Problem details
An exact copy of every record, with no pictures, please.

※

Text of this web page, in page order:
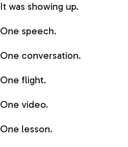
It was showing up.
One speech.
One conversation.
One flight.
One video.
One lesson.
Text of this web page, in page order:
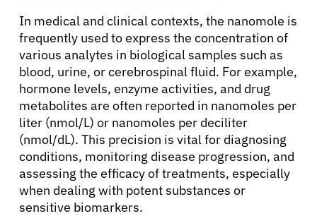
In medical and clinical contexts, the nanomole is
frequently used to express the concentration of
various analytes in biological samples such as
blood, urine, or cerebrospinal fluid. For example,
hormone levels, enzyme activities, and drug
metabolites are often reported in nanomoles per
liter (nmol/L) or nanomoles per deciliter
(nmol/dL). This precision is vital for diagnosing
conditions, monitoring disease progression, and
assessing the efficacy of treatments, especially
when dealing with potent substances or
sensitive biomarkers.
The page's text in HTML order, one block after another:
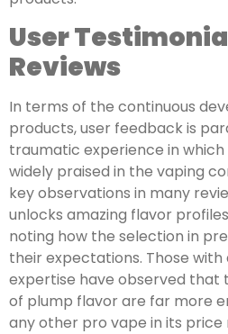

※

Response
Text of this web page, in page order:
It was showing up.
One speech.
One conversation.
One flight.
One video.
One lesson.
Text of this web page, in page order:
In medical and clinical contexts, the nanomole is
frequently used to express the concentration of
various analytes in biological samples such as
blood, urine, or cerebrospinal fluid. For example,
hormone levels, enzyme activities, and drug
metabolites are often reported in nanomoles per
liter (nmol/L) or nanomoles per deciliter
(nmol/dL). This precision is vital for diagnosing
conditions, monitoring disease progression, and
assessing the efficacy of treatments, especially
when dealing with potent substances or
sensitive biomarkers.
The page's text in HTML order, one block after another:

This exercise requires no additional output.